┌──
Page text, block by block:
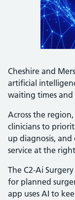
Cheshire and
artificial
waiting times
Across the
clinicians to
up diagnosis,
service at the
The C2-Ai
for planned
app uses AI to
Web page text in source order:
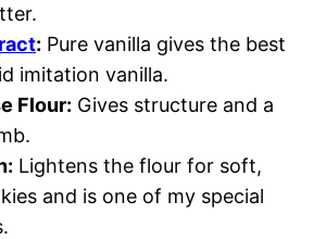
: Pure vanilla gives the best
imitation vanilla.
Flour: Gives structure and a
Lightens the flour for soft,
and is one of my special
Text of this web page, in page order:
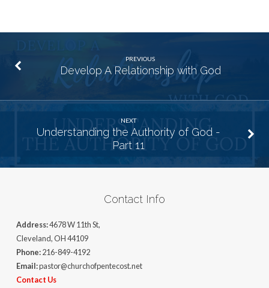
PREVIOUS
Develop A Relationship with God
NEXT
Understanding the Authority of God -
Part 11
Contact Info
Address:4678 W 11th St,
Cleveland, OH 44109
Phone:216-849-4192
Email:pastor@churchofpentecost.net
Contact Us
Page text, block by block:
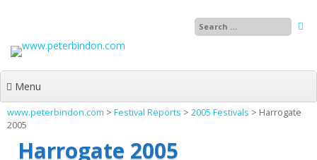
└──
TASK BRIEF
Going from the line with "Web page text" to the last line of the listing, write out each line exactly and nothing else. Leave out all pictures.

COMPLETED EXERCISE
Web page text in source order:
: Pure vanilla gives the best
imitation vanilla.
Flour: Gives structure and a
Lightens the flour for soft,
and is one of my special
Text of this web page, in page order:
PREVIOUS
Develop A Relationship with God
NEXT
Understanding the Authority of God -
Part 11
Contact Info
Address:4678 W 11th St,
Cleveland, OH 44109
Phone:216-849-4192
Email:pastor@churchofpentecost.net
Contact Us
Page text, block by block:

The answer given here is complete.